To prepare the control software, called a controller, for the real-world robots, the researchers varied aspects of the simulation, including friction, sensor delays and body-mass distribution. They also rewarded the AI not just for scoring goals but also for other things, like minimizing knee torque to avoid injury.

Real robots tested with the RL control software walked nearly twice as fast, turned three times as quickly and took less than half the time to get up compared with robots using the scripted controller made by the manufacturer. But more advanced skills also emerged, like fluidly stringing together actions. “It was really nice to see more complex motor skills being learned by robots,” says Radosavovic, who was not a part of the research. And the controller learned not just single moves, but also the planning required to play the game, like knowing to stand in the way of an opponent’s shot.

“In my eyes, the soccer paper is amazing,” says Joonho Lee, a roboticist at ETH Zurich. “We’ve never seen such resilience from humanoids.”

But what about human-sized humanoids? In the other recent paper, Radosavovic worked with colleagues to train a controller for a larger humanoid robot. This one, Digit from Agility Robotics, stands about five feet tall and has knees that bend backward like an ostrich. The team’s approach was similar to Google DeepMind’s. Both teams used computer brains known as neural networks, but Radosavovic used a specialized type called a transformer, the kind common in large language models like those powering ChatGPT.
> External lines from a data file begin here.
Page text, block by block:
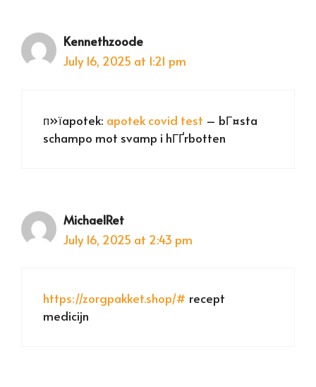
Kennethzoode
July 16, 2025 at 1:21 pm
п»їapotek: apotek covid test – bГ¤sta
schampo mot svamp i hГҐrbotten
MichaelRet
July 16, 2025 at 2:43 pm
https://zorgpakket.shop/# recept
medicijn
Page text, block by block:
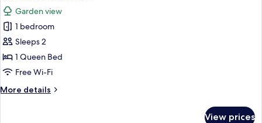
photos
for
Classic
Double
Room
Garden view
1 bedroom
Sleeps 2
1 Queen Bed
Free Wi-Fi
More details
More
View prices
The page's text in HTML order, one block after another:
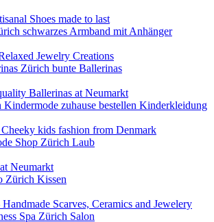
Shoes made to last
Jewelry Creations
Ballerinas at Neumarkt
kids fashion from Denmark
Neumarkt
Scarves, Ceramics and Jewelery
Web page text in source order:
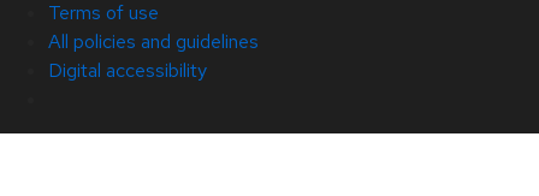
Terms of use
All policies and guidelines
Digital accessibility
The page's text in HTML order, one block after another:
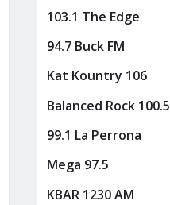
103.1 The Edge
94.7 Buck FM
Kat Kountry 106
Balanced Rock 100.5
99.1 La Perrona
Mega 97.5
KBAR 1230 AM
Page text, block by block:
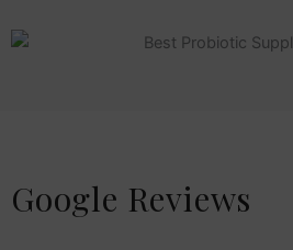
Google Reviews
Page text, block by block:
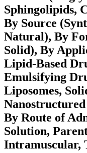
Sphingolipids,
By Source
Natural), By
Solid), By
Lipid-Based
Emulsifying
Liposomes,
By Route of
Solution,
Intramuscular,
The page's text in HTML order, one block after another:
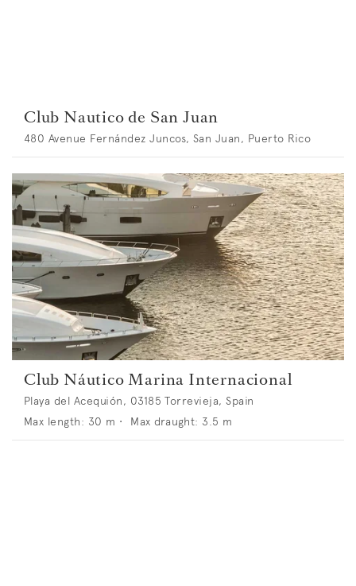
Club Nautico de San Juan
480 Avenue Fernández Juncos, San Juan, Puerto Rico
Club Náutico Marina Internacional
Playa del Acequión, 03185 Torrevieja, Spain
Max length: 30 m • Max draught: 3.5 m
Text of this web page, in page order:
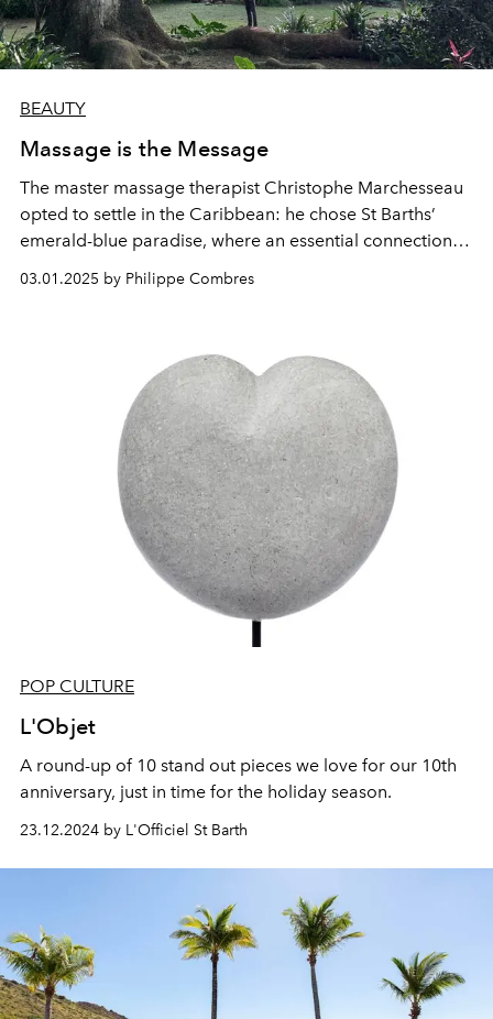
BEAUTY
Massage is the Message
The master massage therapist Christophe Marchesseau
opted to settle in the Caribbean: he chose St Barths’
emerald-blue paradise, where an essential connection
with nature provides the source of all balance and
equilibrium.
03.01.2025 by Philippe Combres
POP CULTURE
L'Objet
A round-up of 10 stand out pieces we love for our 10th
anniversary, just in time for the holiday season.
23.12.2024 by L'Officiel St Barth
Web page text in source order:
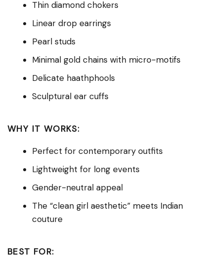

Instead of taking in words and outputting more words, the model took in 16 observation-action pairs — what the robot had sensed and done for the previous 16 snapshots of time, covering roughly a third of a second — and output its next action. To make learning easier, it first learned based on observations of its actual joint positions and velocity, before using observations with added noise, a more realistic task. To further enable sim-to-real transfer, the researchers slightly randomized aspects of the virtual robot’s body and created a variety of virtual terrain, including slopes, trip-inducing cables and bubble wrap.

This bipedal robot learned to handle a variety of physical challenges, including walking on different terrains and being bumped off balance by an exercise ball. Part of the robot’s training involved a transformer model, like the one used in ChatGPT, to process data inputs and learn and decide on its next movement.

After training in the digital world, the controller operated a real robot for a full week of tests outside — preventing the robot from falling over even a single time. And in the lab, the robot resisted external forces like having an inflatable exercise ball thrown at it. The controller also outperformed the non-machine-learning controller from the manufacturer, easily traversing an array of planks on the ground. And whereas the default controller got stuck attempting to climb a step, the RL one managed to figure it out, even though it hadn’t seen steps during training.

Reinforcement learning for four-legged locomotion has become popular in the last few years, and these studies show the same techniques now working for two-legged robots. “These papers are either at-par or have pushed beyond manually defined controllers — a tipping point,” says Pulkit Agrawal, a computer scientist at MIT. “With the power of data, it will be possible to unlock many more capabilities in a relatively short period of time.”

And the papers’ approaches are likely complementary. Future AI robots may need the robustness of Berkeley’s system and the dexterity of Google DeepMind’s. Real-world soccer incorporates both. According to Lever, soccer “has been a grand challenge for robotics and AI for quite some time.”